マスクに思いを寄せて(下)~徐舒さん:日本に送るマスクは天国の母とのつながり
花を愛でる徐舒さん
先週の番組は「マスクに思いを寄せて」と題して、日本の中国語会議通訳の草分けたる存在である神崎多実子さんのエッセーとインタビューをお送りしました。今週は、神崎さんにマスクを送った北京在住の徐舒さんの思いをお送りします。
徐さんは神崎さんの中学の担任教師である張先生のお嬢さんです。北京在住で、大学教師を経てファッションデザイナーとして活躍。定年退職後、野生動物の撮影が好きになり、北海道やアフリカなど世界各地で撮影旅行を続けてきました。また、乳がんの手術を受けたことがきっかけで、現在は北京の病院で終末期看護、ターミナルケアのボランティア活動も続けています。
徐さんにはお嬢さんが一人いて、今は東京でジュエリーデザイナーの仕事をしています。今年の3月以降、新型コロナウイルスの感染が日本でも広がり、徐さんは旧知の神崎多実子さんや日本にいる娘に「必要な方にも届けるように」とマスクを送りました。

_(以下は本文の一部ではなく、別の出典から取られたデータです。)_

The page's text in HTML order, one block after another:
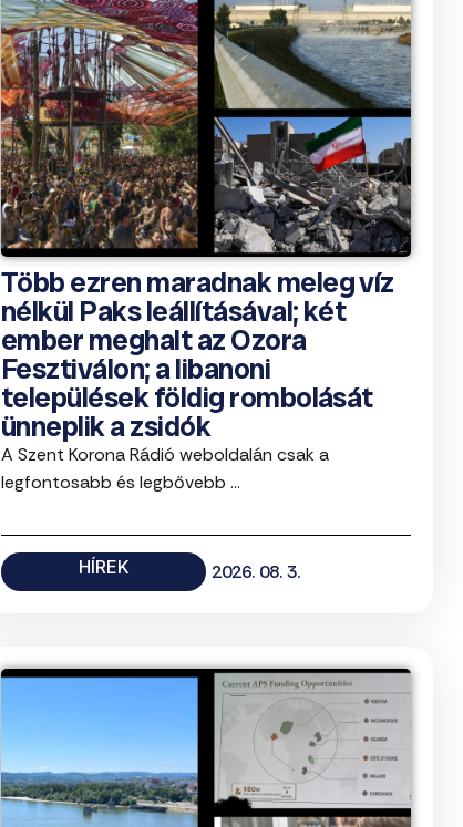
Több ezren maradnak meleg víz
nélkül Paks leállításával; két
ember meghalt az Ozora
Fesztiválon; a libanoni
települések földig rombolását
ünneplik a zsidók
A Szent Korona Rádió weboldalán csak a
legfontosabb és legbővebb ...
HÍREK 2026. 08. 3.
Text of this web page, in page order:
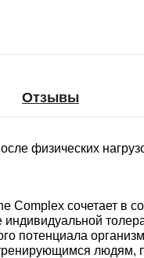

新型コロナウイルスの感染が始まった後、最初は日本から中国へ、その後、中国から日本に支援物資が送られるようになりました。この中には、政府間、地方間、産業界同士のマクロの視点でのつながりもあれば、本日ご紹介したような、個人と個人のミクロ的な強い絆もありました。どちらも近き隣人であり、または人によっては、親戚や家族のような両国関係のありのままの姿ではないかと思います。以下は徐さんへのインタビューに基づいてリライトしたエッセーです。
マスクに思いを寄せて
~徐舒さん:日本に送るマスクは天国の母とのつながり
話は新中国の成立から間もない東北部の長春に遡ります。1951年、師範学校を卒業したばかりの母・張孟君はこの町にある「東北師範大学附属中学」の数学の教師になりました。
1979年、神崎多實子さんと張先生との再会
母が初めて受け持ったクラスには、日本人の生徒3人が編入されました。1953年まで、新中国の建設を支援するために留用された日本人技術者たちの子弟です。その中の一人が、今も親交を続けている神崎多実子さんです。私はいつも親しみを込めて、「多実子おばさん」と呼んでいます。